Presidente do BRB vai à Faria Lima para negociar venda de ativos comprados do Master


PF abre inquérito pra investigar suspeita de gestão fraudulenta no BRB
O presidente do Banco de Brasília (BRB), Nelson Antônio de Souza, decidiu vender as carteiras de crédito adquiridas do Banco Master para compradores na Faria Lima. Ele viaja nesta quarta-feira (4) para São Paulo, onde pretende negociar as transações presencialmente.
Segundo o blog apurou, a diretoria do banco está em contato com players do mercado para tentar vender ativos de interesse, mas que o BRB não tem interesse em ficar. Por exemplo, um terreno próximo à região da Cidade Jardim, em São Paulo, localização nobre e de alto valor de mercado.
A lista também inclui imóveis, restaurantes e outros bens que podem contribuir com a recomposição do caixa do banco após a aquisição de créditos de baixa qualidade.

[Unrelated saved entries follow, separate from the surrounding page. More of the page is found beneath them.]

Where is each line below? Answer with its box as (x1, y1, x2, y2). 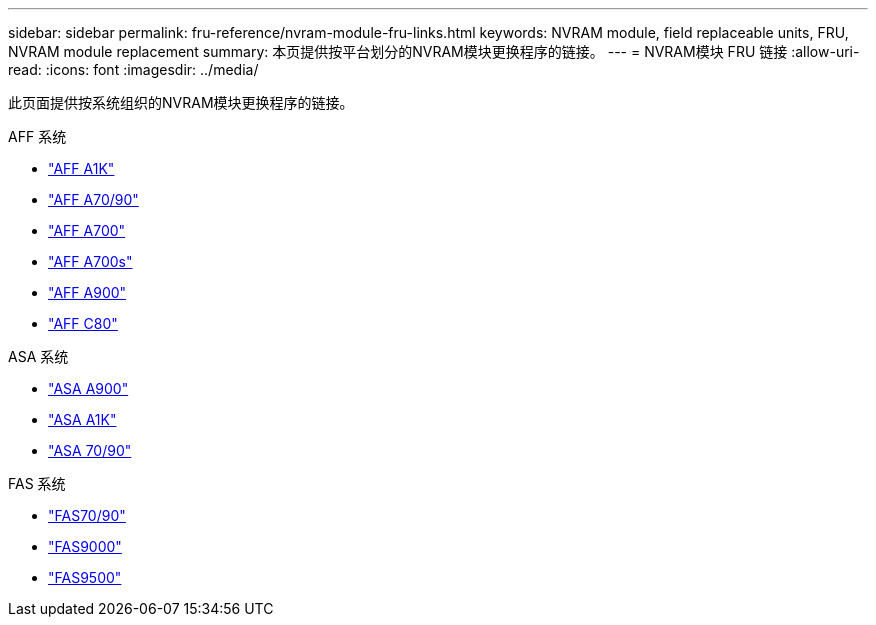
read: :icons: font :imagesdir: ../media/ (8, 61, 259, 78)
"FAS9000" (48, 538, 122, 555)
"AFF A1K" (48, 160, 115, 177)
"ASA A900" (48, 380, 129, 397)
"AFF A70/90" (48, 191, 139, 208)
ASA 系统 (8, 348, 69, 365)
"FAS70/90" (48, 507, 126, 524)
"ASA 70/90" (48, 442, 132, 459)
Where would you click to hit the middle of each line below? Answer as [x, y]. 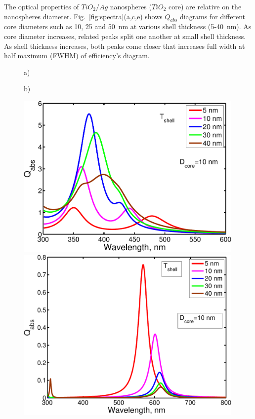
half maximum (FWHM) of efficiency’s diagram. [77, 56]
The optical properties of [42, 6]
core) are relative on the [205, 6]
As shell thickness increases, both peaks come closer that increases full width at [125, 46]
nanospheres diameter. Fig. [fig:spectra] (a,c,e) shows [83, 16]
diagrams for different [212, 16]
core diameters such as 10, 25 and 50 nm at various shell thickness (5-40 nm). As [128, 26]
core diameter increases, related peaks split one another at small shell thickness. [125, 36]
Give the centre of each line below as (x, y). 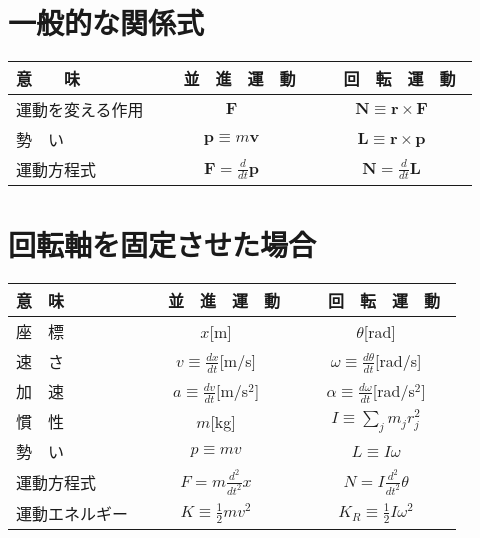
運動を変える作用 (80, 110)
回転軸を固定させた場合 (162, 244)
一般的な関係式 (106, 22)
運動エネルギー (72, 513)
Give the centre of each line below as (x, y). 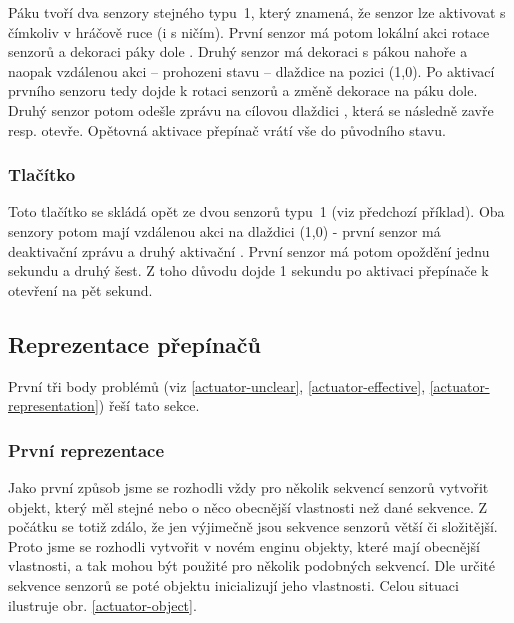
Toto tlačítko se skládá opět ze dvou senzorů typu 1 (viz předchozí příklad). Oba (256, 211)
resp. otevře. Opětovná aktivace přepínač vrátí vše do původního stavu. (227, 129)
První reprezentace (86, 449)
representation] (53, 405)
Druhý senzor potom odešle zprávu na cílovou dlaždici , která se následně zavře (251, 109)
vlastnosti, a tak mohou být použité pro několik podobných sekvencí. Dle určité (252, 565)
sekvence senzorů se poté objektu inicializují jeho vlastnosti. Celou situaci (233, 584)
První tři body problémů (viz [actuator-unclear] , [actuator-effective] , (217, 385)
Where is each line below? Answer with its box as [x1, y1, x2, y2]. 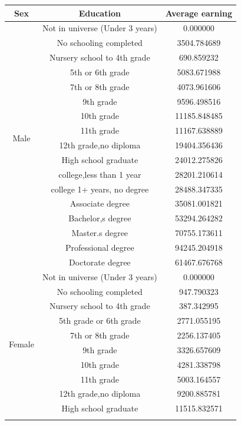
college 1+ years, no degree [51, 182, 149, 195]
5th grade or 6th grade [59, 314, 141, 327]
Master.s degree [71, 227, 128, 239]
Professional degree [65, 241, 134, 253]
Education [78, 6, 121, 19]
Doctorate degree [69, 255, 131, 268]
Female [9, 338, 34, 350]
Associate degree [70, 197, 130, 210]
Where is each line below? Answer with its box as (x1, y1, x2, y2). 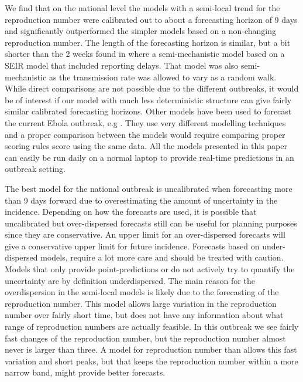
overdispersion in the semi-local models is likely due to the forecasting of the (5, 286, 279, 298)
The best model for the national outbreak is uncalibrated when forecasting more (5, 182, 292, 194)
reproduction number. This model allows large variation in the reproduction (5, 297, 277, 309)
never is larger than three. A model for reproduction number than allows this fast (5, 343, 297, 356)
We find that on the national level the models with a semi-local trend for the (5, 2, 280, 13)
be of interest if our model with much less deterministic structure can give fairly (5, 93, 292, 106)
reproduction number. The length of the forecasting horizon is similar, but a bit (5, 36, 291, 48)
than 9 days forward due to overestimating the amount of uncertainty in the (5, 194, 278, 206)

Na prática, o BRB está vendendo ativos com objetivo de reduzir riscos depois da crise envolvendo o Banco Master. A venda deve atrair principalmente fundos especializados em ativos problemáticos, que compram com grande desconto para tentar recuperar parte do valor depois.
🔎Também podem entrar na disputa bancos e gestoras de crédito, interessados apenas nos trechos mais “limpos” da carteira. Já os imóveis tendem a atrair investidores do setor imobiliário, com negociações separadas para ativos de maior valor, como os terrenos.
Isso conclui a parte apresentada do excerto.